→ Task
So that the copy stays text only, transcribe the data below exactly and exclude the images.
_ _ _ _ _ _ _
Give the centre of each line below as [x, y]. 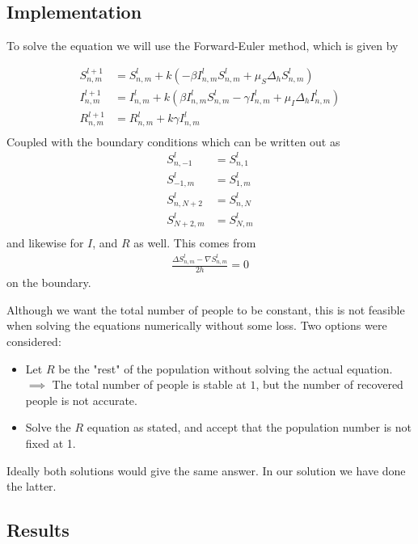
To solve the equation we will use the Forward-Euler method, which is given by [203, 46]
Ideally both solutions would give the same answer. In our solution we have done [206, 470]
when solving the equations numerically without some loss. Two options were [197, 325]
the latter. [32, 486]
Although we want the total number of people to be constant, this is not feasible [206, 309]
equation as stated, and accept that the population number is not [249, 427]
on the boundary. [49, 283]
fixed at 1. [51, 443]
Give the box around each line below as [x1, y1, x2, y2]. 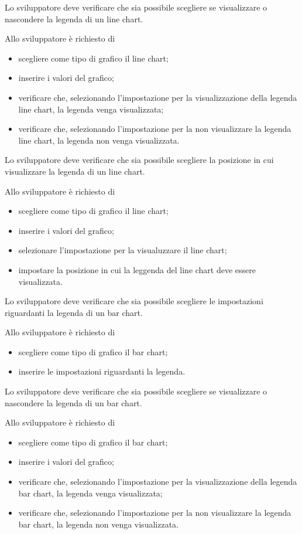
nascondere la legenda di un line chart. [5, 12, 143, 25]
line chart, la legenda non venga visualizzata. [18, 134, 180, 146]
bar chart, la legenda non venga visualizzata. [18, 518, 179, 530]
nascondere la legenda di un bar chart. [5, 396, 142, 409]
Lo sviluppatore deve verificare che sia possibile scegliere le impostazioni [5, 295, 263, 307]
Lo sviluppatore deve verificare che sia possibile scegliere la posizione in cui [5, 154, 274, 166]
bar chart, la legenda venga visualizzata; [18, 487, 163, 499]
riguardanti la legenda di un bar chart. [5, 306, 143, 318]
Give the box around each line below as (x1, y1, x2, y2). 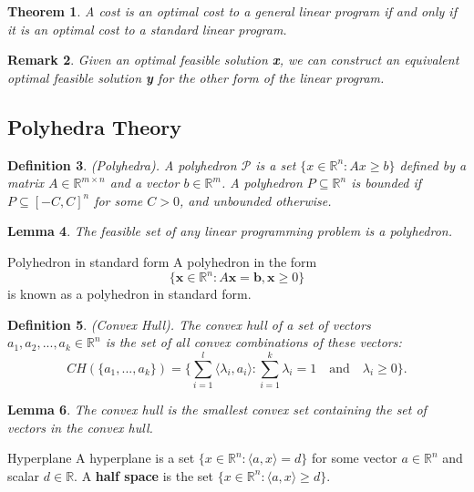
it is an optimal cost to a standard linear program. (7, 19, 287, 38)
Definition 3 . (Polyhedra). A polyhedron (7, 155, 237, 174)
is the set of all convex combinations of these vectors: (105, 333, 402, 352)
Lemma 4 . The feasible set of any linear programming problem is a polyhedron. (7, 221, 452, 241)
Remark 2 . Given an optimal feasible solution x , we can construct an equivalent (7, 50, 459, 69)
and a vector (109, 173, 180, 192)
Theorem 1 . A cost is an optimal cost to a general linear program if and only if (7, 2, 457, 20)
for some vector (311, 448, 397, 467)
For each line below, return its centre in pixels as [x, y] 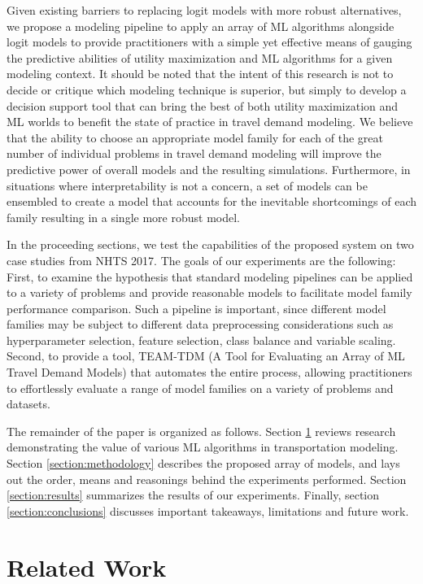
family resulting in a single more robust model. [123, 217]
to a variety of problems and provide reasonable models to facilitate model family [209, 292]
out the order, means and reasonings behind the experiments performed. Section [207, 479]
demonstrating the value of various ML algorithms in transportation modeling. [203, 447]
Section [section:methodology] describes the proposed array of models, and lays [203, 463]
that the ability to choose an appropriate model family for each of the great [195, 137]
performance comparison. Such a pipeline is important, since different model [196, 308]
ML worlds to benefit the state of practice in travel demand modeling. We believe [210, 122]
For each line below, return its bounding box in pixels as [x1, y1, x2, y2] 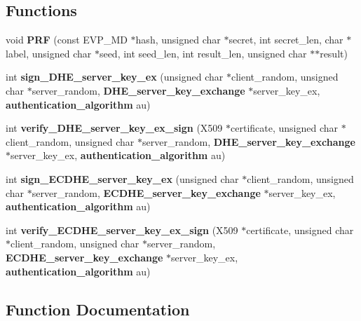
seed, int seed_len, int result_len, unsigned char [99, 46, 307, 60]
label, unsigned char [6, 46, 92, 60]
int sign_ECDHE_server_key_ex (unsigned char [6, 171, 239, 186]
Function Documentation [6, 298, 190, 320]
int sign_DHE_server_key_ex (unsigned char [6, 69, 224, 84]
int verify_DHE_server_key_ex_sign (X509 [6, 121, 223, 135]
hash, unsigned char [135, 32, 221, 47]
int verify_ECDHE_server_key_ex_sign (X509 [6, 222, 238, 237]
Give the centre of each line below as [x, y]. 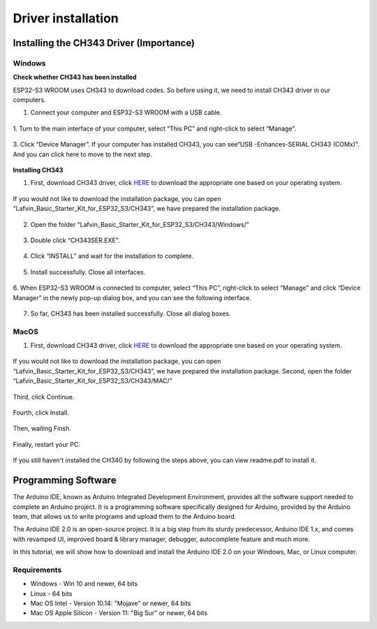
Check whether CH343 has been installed [75, 77]
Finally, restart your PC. [46, 444]
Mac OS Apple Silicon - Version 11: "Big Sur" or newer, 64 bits [119, 613]
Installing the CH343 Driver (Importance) [104, 43]
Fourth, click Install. [41, 413]
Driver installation [66, 18]
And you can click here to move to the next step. [83, 154]
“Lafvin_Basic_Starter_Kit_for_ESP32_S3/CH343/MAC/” [93, 381]
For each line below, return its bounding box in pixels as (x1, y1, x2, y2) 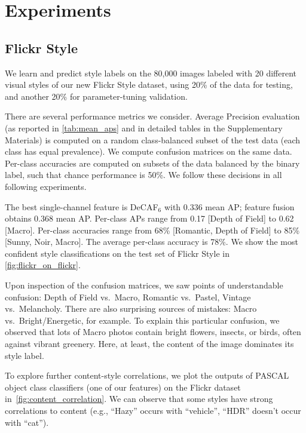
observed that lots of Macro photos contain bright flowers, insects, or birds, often (5, 325, 301, 338)
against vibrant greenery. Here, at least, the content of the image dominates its (5, 337, 294, 350)
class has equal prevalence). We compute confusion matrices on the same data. (5, 145, 292, 158)
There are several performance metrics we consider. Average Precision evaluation (5, 110, 300, 122)
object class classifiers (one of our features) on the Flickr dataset (5, 380, 241, 393)
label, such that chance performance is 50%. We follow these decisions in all (5, 168, 282, 181)
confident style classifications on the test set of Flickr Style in (5, 247, 229, 259)
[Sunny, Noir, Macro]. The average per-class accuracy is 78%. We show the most (5, 235, 298, 248)
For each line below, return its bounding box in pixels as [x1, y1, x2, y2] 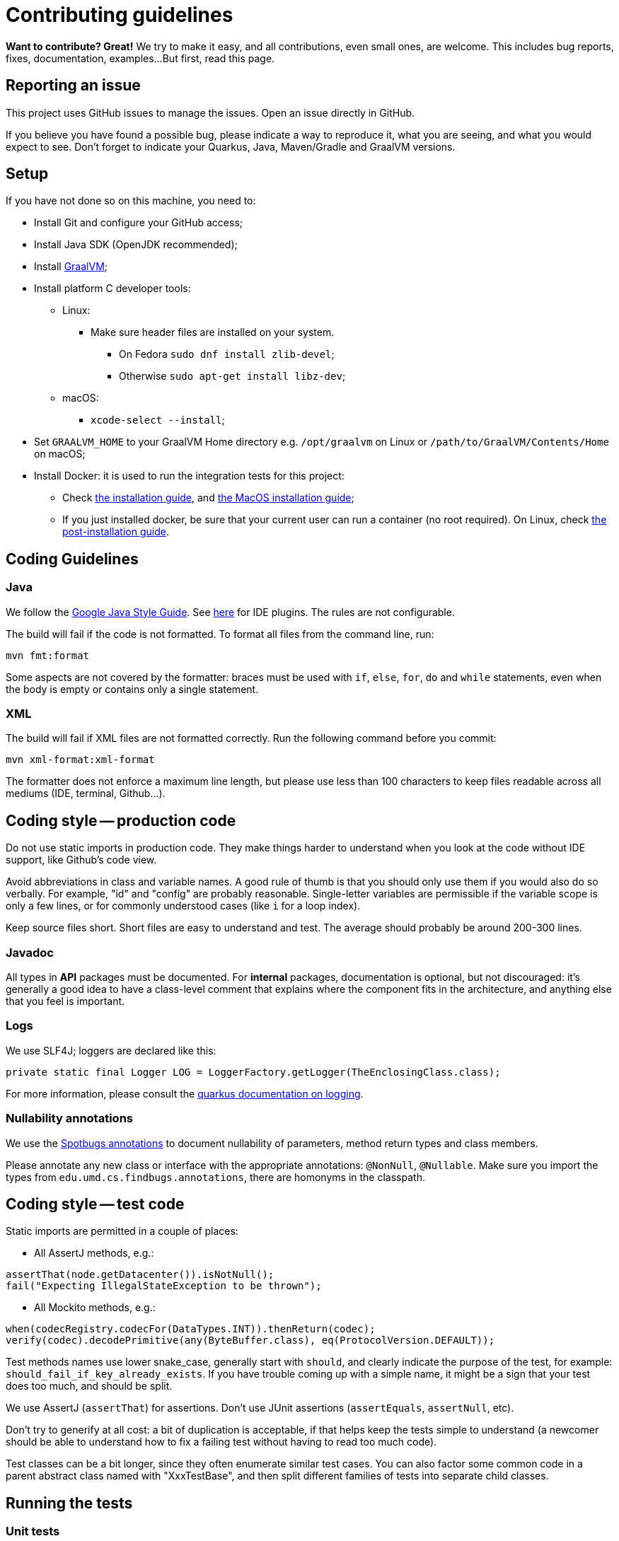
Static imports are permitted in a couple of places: [6, 1225, 238, 1238]
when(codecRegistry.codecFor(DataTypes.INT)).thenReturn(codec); [6, 1323, 376, 1335]
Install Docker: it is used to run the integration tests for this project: [34, 470, 345, 482]
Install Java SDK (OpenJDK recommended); [34, 238, 238, 251]
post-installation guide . [62, 525, 169, 538]
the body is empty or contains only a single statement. [6, 682, 259, 695]
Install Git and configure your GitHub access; [34, 216, 243, 229]
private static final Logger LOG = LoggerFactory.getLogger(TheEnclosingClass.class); [6, 1066, 501, 1078]
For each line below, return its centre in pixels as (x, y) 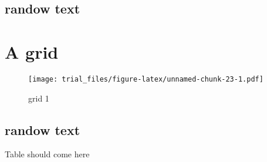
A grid (32, 51)
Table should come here (47, 154)
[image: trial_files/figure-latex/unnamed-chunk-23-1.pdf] (146, 79)
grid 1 (39, 98)
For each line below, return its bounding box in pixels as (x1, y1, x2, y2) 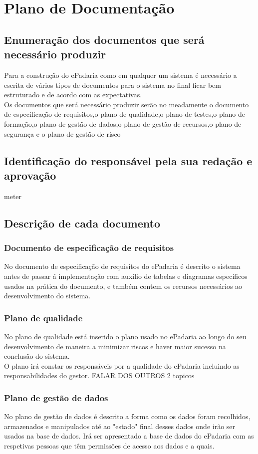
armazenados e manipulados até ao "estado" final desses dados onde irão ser (4, 421, 236, 431)
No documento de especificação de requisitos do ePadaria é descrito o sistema (4, 261, 241, 271)
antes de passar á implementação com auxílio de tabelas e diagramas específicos (4, 270, 248, 281)
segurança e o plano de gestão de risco (4, 128, 121, 139)
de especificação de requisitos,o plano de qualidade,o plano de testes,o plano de (4, 109, 246, 119)
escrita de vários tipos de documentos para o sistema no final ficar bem (4, 79, 221, 90)
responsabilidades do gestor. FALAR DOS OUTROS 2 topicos (4, 370, 195, 381)
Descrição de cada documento (4, 215, 161, 230)
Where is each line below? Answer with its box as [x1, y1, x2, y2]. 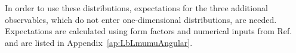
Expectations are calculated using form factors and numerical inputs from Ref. [5, 25, 292, 37]
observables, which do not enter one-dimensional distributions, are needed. [5, 13, 277, 25]
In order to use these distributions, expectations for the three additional [5, 2, 268, 14]
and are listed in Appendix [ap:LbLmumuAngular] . [5, 36, 193, 48]
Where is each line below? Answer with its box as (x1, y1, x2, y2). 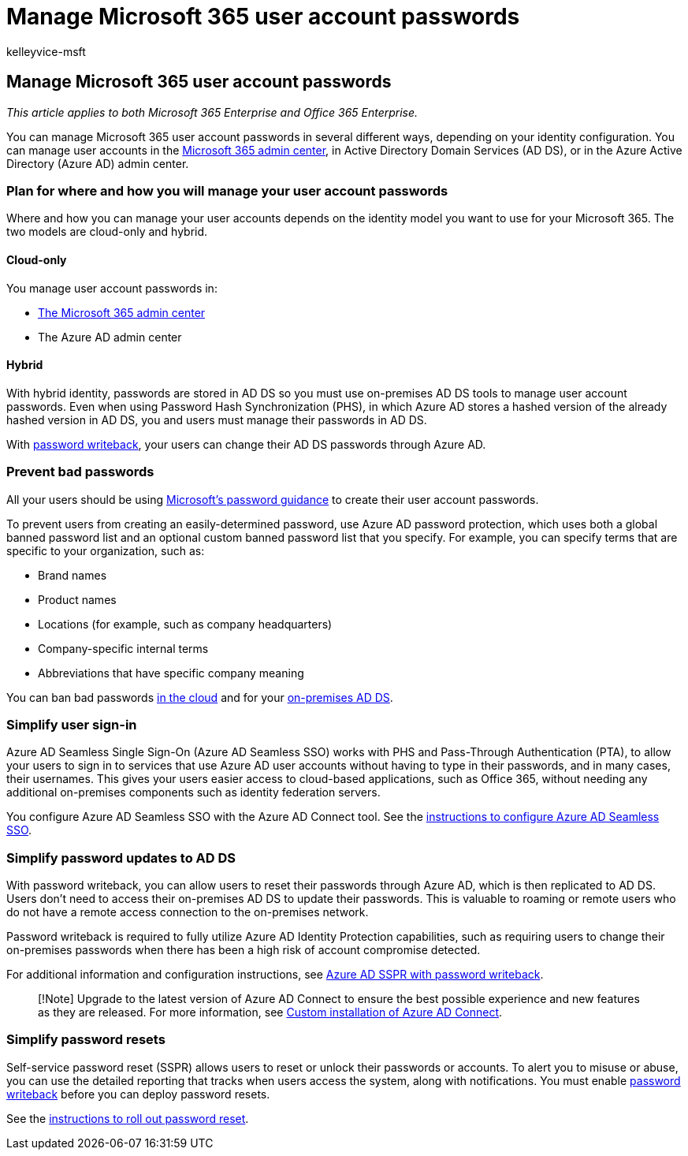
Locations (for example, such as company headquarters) (38, 617, 333, 631)
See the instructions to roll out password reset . (6, 1111, 249, 1125)
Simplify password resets (6, 1031, 165, 1048)
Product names (38, 592, 117, 606)
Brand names (38, 568, 107, 582)
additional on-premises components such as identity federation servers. (6, 785, 381, 800)
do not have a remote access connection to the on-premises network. (6, 905, 369, 919)
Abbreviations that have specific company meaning (38, 666, 304, 680)
_ _ _ _ _ _ _
→ Written solution
Give the centre of each line below as [x, y]. 
To solve the equation we will use the Forward-Euler method, which is given by [203, 46]
Ideally both solutions would give the same answer. In our solution we have done [206, 470]
when solving the equations numerically without some loss. Two options were [197, 325]
the latter. [32, 486]
Although we want the total number of people to be constant, this is not feasible [206, 309]
equation as stated, and accept that the population number is not [249, 427]
on the boundary. [49, 283]
fixed at 1. [51, 443]
Give the box around each line below as [x1, y1, x2, y2]. 
nascondere la legenda di un line chart. [5, 12, 143, 25]
line chart, la legenda non venga visualizzata. [18, 134, 180, 146]
bar chart, la legenda non venga visualizzata. [18, 518, 179, 530]
nascondere la legenda di un bar chart. [5, 396, 142, 409]
Lo sviluppatore deve verificare che sia possibile scegliere le impostazioni [5, 295, 263, 307]
Lo sviluppatore deve verificare che sia possibile scegliere la posizione in cui [5, 154, 274, 166]
bar chart, la legenda venga visualizzata; [18, 487, 163, 499]
riguardanti la legenda di un bar chart. [5, 306, 143, 318]
Give the box around each line below as (x1, y1, x2, y2). 
it is an optimal cost to a standard linear program. (7, 19, 287, 38)
Definition 3 . (Polyhedra). A polyhedron (7, 155, 237, 174)
is the set of all convex combinations of these vectors: (105, 333, 402, 352)
Lemma 4 . The feasible set of any linear programming problem is a polyhedron. (7, 221, 452, 241)
Remark 2 . Given an optimal feasible solution x , we can construct an equivalent (7, 50, 459, 69)
and a vector (109, 173, 180, 192)
Theorem 1 . A cost is an optimal cost to a general linear program if and only if (7, 2, 457, 20)
for some vector (311, 448, 397, 467)
For each line below, return its centre in pixels as [x, y] 
family resulting in a single more robust model. [123, 217]
to a variety of problems and provide reasonable models to facilitate model family [209, 292]
out the order, means and reasonings behind the experiments performed. Section [207, 479]
demonstrating the value of various ML algorithms in transportation modeling. [203, 447]
Section [section:methodology] describes the proposed array of models, and lays [203, 463]
that the ability to choose an appropriate model family for each of the great [195, 137]
performance comparison. Such a pipeline is important, since different model [196, 308]
ML worlds to benefit the state of practice in travel demand modeling. We believe [210, 122]
For each line below, return its bounding box in pixels as [x1, y1, x2, y2] 
seed, int seed_len, int result_len, unsigned char [99, 46, 307, 60]
label, unsigned char [6, 46, 92, 60]
int sign_ECDHE_server_key_ex (unsigned char [6, 171, 239, 186]
Function Documentation [6, 298, 190, 320]
int sign_DHE_server_key_ex (unsigned char [6, 69, 224, 84]
int verify_DHE_server_key_ex_sign (X509 [6, 121, 223, 135]
hash, unsigned char [135, 32, 221, 47]
int verify_ECDHE_server_key_ex_sign (X509 [6, 222, 238, 237]
Give the centre of each line below as [x, y]. 
Check whether CH343 has been installed [75, 77]
Finally, restart your PC. [46, 444]
Mac OS Apple Silicon - Version 11: "Big Sur" or newer, 64 bits [119, 613]
Installing the CH343 Driver (Importance) [104, 43]
Fourth, click Install. [41, 413]
Driver installation [66, 18]
And you can click here to move to the next step. [83, 154]
“Lafvin_Basic_Starter_Kit_for_ESP32_S3/CH343/MAC/” [93, 381]
For each line below, return its bounding box in pixels as (x1, y1, x2, y2) 
observed that lots of Macro photos contain bright flowers, insects, or birds, often (5, 325, 301, 338)
against vibrant greenery. Here, at least, the content of the image dominates its (5, 337, 294, 350)
class has equal prevalence). We compute confusion matrices on the same data. (5, 145, 292, 158)
There are several performance metrics we consider. Average Precision evaluation (5, 110, 300, 122)
object class classifiers (one of our features) on the Flickr dataset (5, 380, 241, 393)
label, such that chance performance is 50%. We follow these decisions in all (5, 168, 282, 181)
confident style classifications on the test set of Flickr Style in (5, 247, 229, 259)
[Sunny, Noir, Macro]. The average per-class accuracy is 78%. We show the most (5, 235, 298, 248)
For each line below, return its bounding box in pixels as [x1, y1, x2, y2] 
Static imports are permitted in a couple of places: [6, 1225, 238, 1238]
when(codecRegistry.codecFor(DataTypes.INT)).thenReturn(codec); [6, 1323, 376, 1335]
Install Docker: it is used to run the integration tests for this project: [34, 470, 345, 482]
Install Java SDK (OpenJDK recommended); [34, 238, 238, 251]
post-installation guide . [62, 525, 169, 538]
the body is empty or contains only a single statement. [6, 682, 259, 695]
Install Git and configure your GitHub access; [34, 216, 243, 229]
private static final Logger LOG = LoggerFactory.getLogger(TheEnclosingClass.class); [6, 1066, 501, 1078]
For each line below, return its centre in pixels as (x, y) 
A grid (32, 51)
Table should come here (47, 154)
[image: trial_files/figure-latex/unnamed-chunk-23-1.pdf] (146, 79)
grid 1 (39, 98)
For each line below, return its bounding box in pixels as (x1, y1, x2, y2) 
armazenados e manipulados até ao "estado" final desses dados onde irão ser (4, 421, 236, 431)
No documento de especificação de requisitos do ePadaria é descrito o sistema (4, 261, 241, 271)
antes de passar á implementação com auxílio de tabelas e diagramas específicos (4, 270, 248, 281)
segurança e o plano de gestão de risco (4, 128, 121, 139)
de especificação de requisitos,o plano de qualidade,o plano de testes,o plano de (4, 109, 246, 119)
escrita de vários tipos de documentos para o sistema no final ficar bem (4, 79, 221, 90)
responsabilidades do gestor. FALAR DOS OUTROS 2 topicos (4, 370, 195, 381)
Descrição de cada documento (4, 215, 161, 230)
Where is each line below? Answer with its box as [x1, y1, x2, y2]. 
Expectations are calculated using form factors and numerical inputs from Ref. [5, 25, 292, 37]
observables, which do not enter one-dimensional distributions, are needed. [5, 13, 277, 25]
In order to use these distributions, expectations for the three additional [5, 2, 268, 14]
and are listed in Appendix [ap:LbLmumuAngular] . [5, 36, 193, 48]
Where is each line below? Answer with its box as (x1, y1, x2, y2). 
Locations (for example, such as company headquarters) (38, 617, 333, 631)
See the instructions to roll out password reset . (6, 1111, 249, 1125)
Simplify password resets (6, 1031, 165, 1048)
Product names (38, 592, 117, 606)
Brand names (38, 568, 107, 582)
additional on-premises components such as identity federation servers. (6, 785, 381, 800)
do not have a remote access connection to the on-premises network. (6, 905, 369, 919)
Abbreviations that have specific company meaning (38, 666, 304, 680)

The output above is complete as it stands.